Questa modalità imita ciò che il virus SARS-CoV-2 fa in natura; in questo modo si fornisce al sistema immunitario una sorta di anteprima di come appare il vero virus, senza però poter essere in grado di causare direttamente la malattia. Così si garantisce al sistema immunitario il tempo per produrre gli anticorpi per neutralizzare il vero virus qualora l’individuo dovesse essere infettato.

• Con il vaccino con adenovirus, invece, si inietta un virus che generalmente causa lievi infezioni respiratorie che, modificato in laboratorio, fa da vettore. L’adenovirus, cioè, consegna gli antigeni che provocano la produzione degli anticorpi contro il Covid-19. Questa tecnica è stata usata in passato per combattere la tubercolosi e l’HIV. Il vantaggio di questo tipo di vaccini è che sono sicuri e hanno pochi effetti collaterali. Di fatto si inietta un virus che già si conosce e gli si iscrivono nel DNA le informazioni che servono perché il nostro corpo le legga e produca la risposta immunitaria contro la malattia che si vuole debellare.


4. QUARTO STEP: VALUTAZIONE E APPROVAZIONE DEI VACCINI

La valutazione e l’approvazione del vaccino viene compiuta dagli esperti del settore.

L’immissione nel commercio viene, invece, autorizzata dalla Commissione europea che è l’organo esecutivo e di governo, a cui partecipano i rappresentanti degli Stati membri.

Il ruolo dell’EMA è quello di garantire che le prove generate nella fase di studio e di produzione del vaccino vengano analizzate in maniera critica ed indipendente. L’agenzia inoltre emana delle raccomandazioni sull’utilizzo dei vaccini, tenendo a mente la salute pubblica ed i diritti dei cittadini europei.

Vengono approvati solo vaccini con prove che mostrino in modo convincente che ci siano più benefici degli effetti collaterali.

Per la prima volta è stata creata una task force apposita alla quale hanno partecipato esperti ed associazioni, in modo da garantire fin dalle prime fasi un monitoraggio continuo nel processo di realizzazione dei vaccini antiCovid19.

A differenza delle procedure standard, l’EMA è stata interpellata dalle case di produzione dei vaccini fin dalla fase di studio e sviluppo. Infatti, generalmente, solo quando è stata completata la sperimentazione clinica sull’uomo viene interpellata l’EMA col deposito di un copioso documento di richiesta di valutazione e approvazione del vaccino.

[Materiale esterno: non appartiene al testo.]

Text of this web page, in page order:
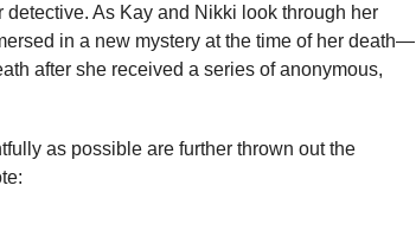
As Kay and Nikki look through her
in a new mystery at the time of her death—
after she received a series of anonymous,
as possible are further thrown out the
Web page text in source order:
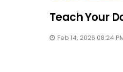
Teach Your
Feb 14, 2026 08:24
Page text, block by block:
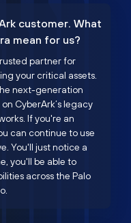
customer. What
mean for us?
partner for
your critical assets.
next-generation
CyberArk’s legacy
If you're an
can continue to use
You'll just notice a
you'll be able to
across the Palo

Nel caso dei vaccini anti-Covid19, invece, periodicamente, venivano inviate all’EMA delle relazioni sui risultati ottenuti in ogni fase e l’Agenzia era, fin da subito, autorizzata a chiedere chiarimenti o verifiche ulteriori.

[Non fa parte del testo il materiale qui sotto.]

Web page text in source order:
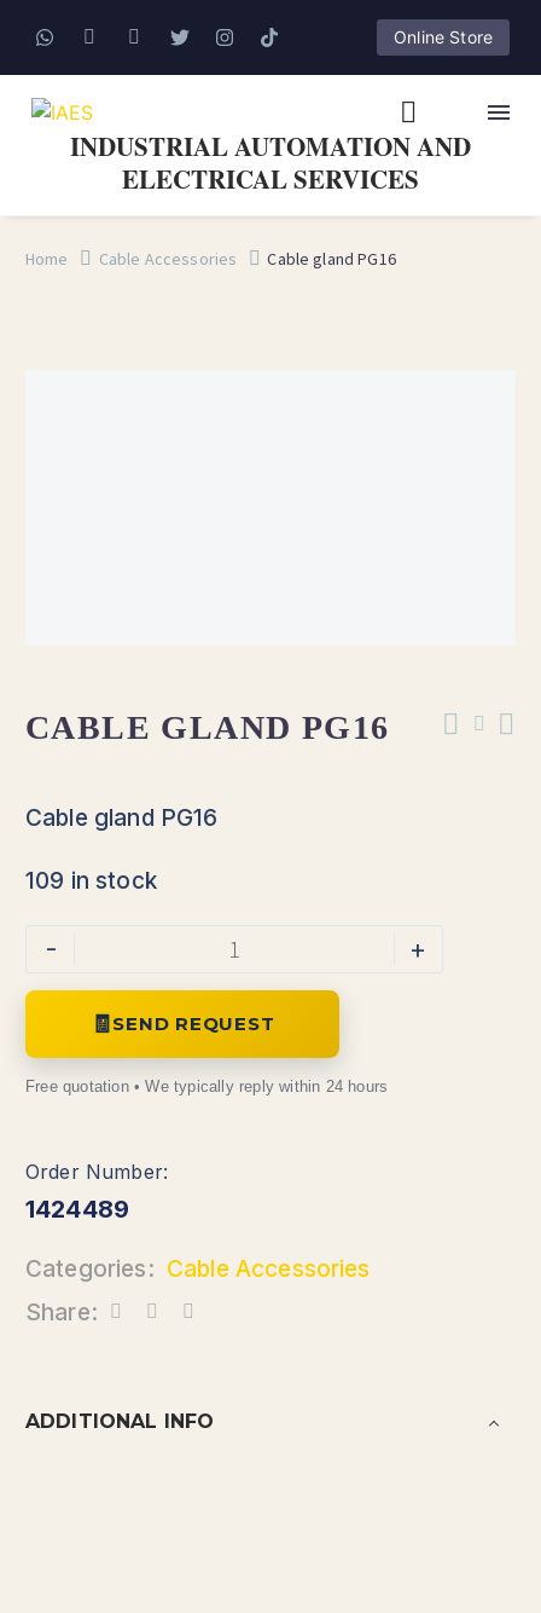
Online Store
INDUSTRIAL AUTOMATION AND
ELECTRICAL SERVICES
Home Cable Accessories Cable gland PG16
CABLE GLAND PG16
Cable gland PG16
109 in stock
- +
SEND REQUEST
1424489
Categories: Cable Accessories
Share:
ADDITIONAL INFO
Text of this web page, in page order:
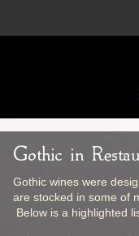
Gothic in
Gothic wines were
are stocked in some of
Below is a highlighted
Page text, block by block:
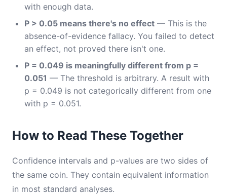
with enough data.
P > 0.05 means there's no effect — This is the
absence-of-evidence fallacy. You failed to detect
an effect, not proved there isn't one.
P = 0.049 is meaningfully different from p =
0.051 — The threshold is arbitrary. A result with
p = 0.049 is not categorically different from one
with p = 0.051.
How to Read These Together
Confidence intervals and p-values are two sides of
the same coin. They contain equivalent information
in most standard analyses.

Solo alla fine della fase di “rolling review”, le case farmaceutiche hanno quindi potuto produrre la richiesta formale di approvazione; che è stata processata molto più velocemente proprio grazie alle continue interrogazioni precedenti.

Dopo l’approvazione, la casa farmaceutica è comunque chiamata al monitoraggio per un anno.

Questa procedura unificata è valida per tutti gli Stati membri dell’Unione europea e, quindi, pariteticamente per tutti i cittadini europei.

L’8 gennaio ci sarà una nuova riunione pubblica, in cui verranno date maggiori informazioni.

Nel mentre, mi interrogo sull’importante ruolo e responsabilità dell’EMA e così di tutto il personale intervenuto nella vicenda.